HDR (high dynamic range) photography is a relatively new technique in the world of still photography. Every photographic scene that we encounter has a range of brightness...a contrast range. The contrast range is the range of luminosity from the brightest highlights to the deepest shadows. The problem for the photographer is the camera's inability to record detail across the whole range of brightness when photographing a high contrast scene. HDR attempts and if done properly will enable the photographer to produce a single image that reproduces detail across the entire range of contrast by combining different exposures of the same subject into a single file. In the past an elaborate lighting setup may have been used to lighten the shadows, reducing the contrast range, so that details are visible in the entire photo. Now the same result can be achieved without the lights. In future posts I will get more specific but in general here is what we're doing. When faced with a high contrast scene we are taking several exposures at varying exposure settings making sure that across our exposure set we have recorded detail in all areas of the scene. That is, we have proper exposure of the highlights, mid tones, and shadows for the same exact shot across at least 3 exposures. The exposures are then combined digitally (there are many photo editing programs out there that can do this) to produce a single file with highly visible detail in all elements of the image. Let's look at the example above of the railroad cars. Three exposures were combined to produce this image. Notice that there is good detail throughout...the sky is blue, the rust in the tracks is highly visible, and even the inside of that front wheel is full of detail. The range of contrast in this scene is unrecordable by todays digital cameras (in a single exposure, that is). In order to get that detail in the wheel in one exposure the photographer would normally have to blow out the highlights...to keep the sky blue she would have to let some shadows go black. There are several steps involved in the hdr process (none of which is that complicated) and in future posts I will address them. For now let's be aware that contrasty scenes that used to be beyond the latitude of film, or beyond the ability of a digital sensor to capture, can now be recorded in several exposures and combined to produce a single image with good detail throughout the range.

Introduction

Thank you for visiting my photography blog.
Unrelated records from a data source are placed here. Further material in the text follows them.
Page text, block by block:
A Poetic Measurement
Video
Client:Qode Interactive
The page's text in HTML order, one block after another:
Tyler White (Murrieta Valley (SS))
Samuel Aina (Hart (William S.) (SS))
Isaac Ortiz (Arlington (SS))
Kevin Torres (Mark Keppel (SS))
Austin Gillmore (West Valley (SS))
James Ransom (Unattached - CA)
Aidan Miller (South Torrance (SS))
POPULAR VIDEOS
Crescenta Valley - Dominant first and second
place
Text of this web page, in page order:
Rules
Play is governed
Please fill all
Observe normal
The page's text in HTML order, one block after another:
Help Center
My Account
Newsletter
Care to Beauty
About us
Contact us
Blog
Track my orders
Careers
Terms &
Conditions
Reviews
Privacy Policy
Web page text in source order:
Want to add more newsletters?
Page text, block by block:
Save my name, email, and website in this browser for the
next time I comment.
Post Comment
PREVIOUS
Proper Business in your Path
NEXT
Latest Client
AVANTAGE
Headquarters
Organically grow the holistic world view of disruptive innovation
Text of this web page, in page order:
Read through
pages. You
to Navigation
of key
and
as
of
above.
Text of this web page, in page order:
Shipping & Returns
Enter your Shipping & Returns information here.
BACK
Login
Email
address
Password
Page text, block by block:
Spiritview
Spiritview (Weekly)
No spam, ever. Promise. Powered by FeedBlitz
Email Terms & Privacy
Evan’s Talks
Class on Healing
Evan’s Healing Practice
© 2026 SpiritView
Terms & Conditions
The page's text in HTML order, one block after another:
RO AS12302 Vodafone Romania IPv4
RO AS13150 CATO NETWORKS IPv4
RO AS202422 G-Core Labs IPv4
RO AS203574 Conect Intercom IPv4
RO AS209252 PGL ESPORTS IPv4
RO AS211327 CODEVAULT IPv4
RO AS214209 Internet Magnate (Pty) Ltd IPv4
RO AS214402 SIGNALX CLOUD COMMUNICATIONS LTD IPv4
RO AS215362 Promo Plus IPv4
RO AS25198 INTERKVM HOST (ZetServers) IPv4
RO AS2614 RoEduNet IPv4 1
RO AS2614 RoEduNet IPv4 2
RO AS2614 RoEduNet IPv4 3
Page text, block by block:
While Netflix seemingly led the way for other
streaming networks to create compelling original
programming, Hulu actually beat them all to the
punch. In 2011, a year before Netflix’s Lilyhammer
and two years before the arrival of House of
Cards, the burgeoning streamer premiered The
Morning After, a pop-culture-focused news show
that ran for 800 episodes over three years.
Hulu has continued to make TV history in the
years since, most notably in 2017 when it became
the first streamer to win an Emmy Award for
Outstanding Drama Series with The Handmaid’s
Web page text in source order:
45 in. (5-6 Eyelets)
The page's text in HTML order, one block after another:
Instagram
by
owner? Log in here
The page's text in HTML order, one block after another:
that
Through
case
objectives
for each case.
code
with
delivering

I hope to share my ideas and thoughts with you regarding all aspects of photography and to showcase and discuss my work, which I will often post as an example of the topic at hand. I have an extensive business background and will also often discuss business concepts that can be helpful to anyone who is interested in starting and running a photography business. (The business ideas will often be applicable to any business). I hope to help aspiring photographers and serious hobbyists refine their skills and to learn from other photographers as we interact and share. The most important thing I learned early on in pursuing my photographic vision is that the learning never ends. There is always something new, and there is always someone out there that can show you something that you haven't seen before. I welcome all of you to add to the conversation in any way that you can, including constructive criticism of my work and/or thoughts. It is April 29, 2010...let's get started.